When November rolls around, many Jewish music and art lovers around the Puget Sound region often think about one thing as they prepare for Hanukkah and winter hibernation: KlezFest.
After taking a year off while Temple Beth Am, the host of the music festival, underwent construction on its Kehillah Center, KlezFest is back with many of the old sounds and activities attendees have come to expect, as well as some new ones, including a Russian component that debuts this year: Marina Belenky and New Age Flamenco, a quartet of conservatory-trained musicians from the former Soviet Union.
“We’re doing Russian gypsy songs, Russian folk songs, Ladino, some Hebrew — pretty much [an] international flavor,” says Belenky, former cantor at Temple De Hirsch Sinai, “but with a Jewish twist, of course.”
Joining Belenky are Oleg Ruvinov, a bassist (and occasional tuba player) who does most of the arrangements, Georgiy Babayan on lead and slide guitar, and rhythm guitarist Vidas Svagzdis.
The four (and often Belenky and Ruvinov as a duet), who play gigs together around town, many times in the Russian community, come from several former Soviet republics. Ruvinov and Babayan both hail from Baku, Azerbaijan, Svagzdis comes from the Ukraine, and Belenky from Russia. Their style tends toward “Gipsy Kings, Mediterranean, Greek — all these great tunes,” Belenky says.
Belenky herself has a rich musical history. Before emigrating to New York, she was sponsored by a cousin at a time when getting out of the Soviet Union was, at best, extremely difficult for a Jew — even one who knew very little about her history or religion —Belenky had been trained at the Rimsky Korsakov Conservatory in Leningrad.
Upon her arrival in the U.S., a cousin, who was a student at the Reform movement’s Hebrew Union College, asked her to sing alto in the High Holiday choir at his temple.
“I [didn’t] know Hebrew, I didn’t know English,” Belenky told him. “He said not to worry, it’s transliteration.”
And from there she fell in love with the liturgy. So she applied to enter HUC, studied the prayers and Hebrew language, became a Bat Mitzvah, and then completed her cantorial studies.
“It was the best thing ever, really. I knew it was just my destiny,” she says. “It’s my passion.”
Belenky spent several years at Temple De Hirsch Sinai before departing in 2005, and has since been working as a musician, both performing and teaching. These days, she often conducts services at the Summit at First Hill and performs at the Kline Galland Home, as well as at other private Jewish events, sometimes with her band mates in tow.
“I perform the weddings, lifecycles, baby namings,” she says, “and I’m more and more involved with the Russian community.”
So when Wendy Marcus, music director at Temple Beth Am and KlezFest’s organizer, asked Belenky to perform, she jumped at the opportunity.
“I am thrilled that we have a Russian component to our musical lineup, because I feel the Russian community has a really strong musical tradition,” Marcus says. Belenky in particular “has her own little fan club,” she added, with residents of the Summit even renting an Access bus together to come see her performance.
In addition to New Age Flamenco, the musical performers this year will be names familiar to past KlezFest attendees: the raucous KlezKats, the more jazz-like Shawn’s Kugel, and the eponymous KlezKids, which takes youngsters of all ages from all over the community, and teaches them to perform Klezmer, “because we want to ensure the survival of this lovely music,” Marcus says.

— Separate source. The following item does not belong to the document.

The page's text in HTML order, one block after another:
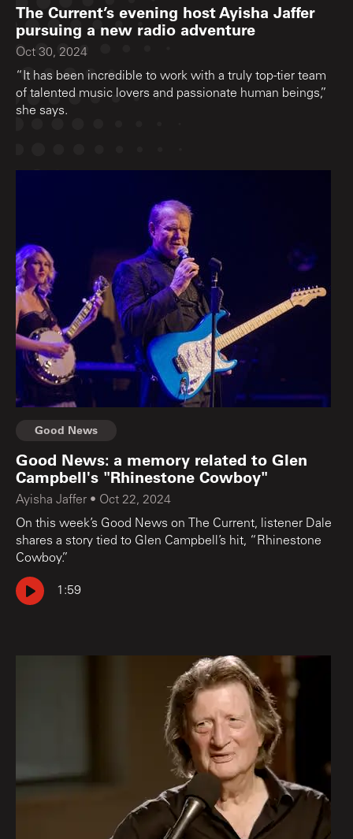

Besides the music, KlezFest will feature an arts fair and bazaar, Yiddish Bingo, and a quilting area that will include demonstrations for kids, family heirlooms, and the healing quilt designed by Barbara Binder Kadden and created by employees at the Jewish Federation of Greater Seattle after the shooting at their building in 2006.
And then there’s the pickled herring. That’s likely the first aroma that people will smell as they enter the gym at University Prep, with a tasting of the briny fish being offered.
“The kind that we’re getting is from Olson’s Scandinavian foods in Ballard,” says Marcus. “Aside from the Jews, the other people that can make pickled herring is the Swedes.”
Perhaps it’s a generational thing.
In the end, Marcus keeps the ticket prices low and the volume high because what she wants, more than anything else, is for people to have a good time.
“We have a lot of unaffiliated people show up to this thing, and what they see is the power of a good party,” Marcus says.